# Compiled list of playable races?



## TheEvil

I seem to recall someone once asking about a complete list of playable races.  Did anything ever come of that?  Did it include source of race?


----------



## FEADIN

Nearly all races are playable with the correct level adjustment.
Look at this:

http://www.pathguy.com/cg35.htm


----------



## melkorspawn

I've been looking for a non-level adjusted race with a bonus to charisma for a while.  Does one such race exist?


----------



## FEADIN

melkorspawn said:
			
		

> I've been looking for a non-level adjusted race with a bonus to charisma for a while.  Does one such race exist?




I don't think so.
Try a half elf without diplomacy bonus but with a +2 charisma.


----------



## Sejs

FEADIN said:
			
		

> I don't think so.
> Try a half elf without diplomacy bonus but with a +2 charisma.




Er, yeah, don't exactly think those are equivalent.  +2 cha is going to go straight into spellcasting ability or similar, not just talking to people.

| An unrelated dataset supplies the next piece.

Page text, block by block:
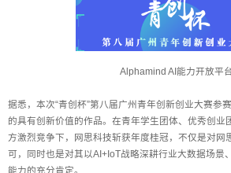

As for +0LA race with a charisma bonus - there's Star Elves from Unapproachable East, but other than that nothing is springing to mind.


----------



## werk

melkorspawn said:
			
		

> I've been looking for a non-level adjusted race with a bonus to charisma for a while.  Does one such race exist?




Dromite?

Edit: Whoops that says +1...I thought I read +0 in my XPH last night...


----------



## Pasus Nauran

I looked through a good number of current WoTC books, and couldn't find any +0 LA races with bonuses to any mental stats. I was pretty pissed off by this.

If you're interested, here's the thread I started regarding the issue:

Where are the Mental Stat Bonuses?


----------



## IcyCool

melkorspawn said:
			
		

> I've been looking for a non-level adjusted race with a bonus to charisma for a while.  Does one such race exist?




There was an LA +0 template in Dragon magazine that granted a +2 Charisma bonus.  It was called "Spark-born" or somesuch.


----------



## Acheron42

Tieflings are in the handbook get +2 to charisma and plus one to intelligence


----------



## Grogg of the North

Gruwaar, from Dragon Mag, are a fey race and get +2 cha.  

Another option would be to play a character that is middle-aged or older.


----------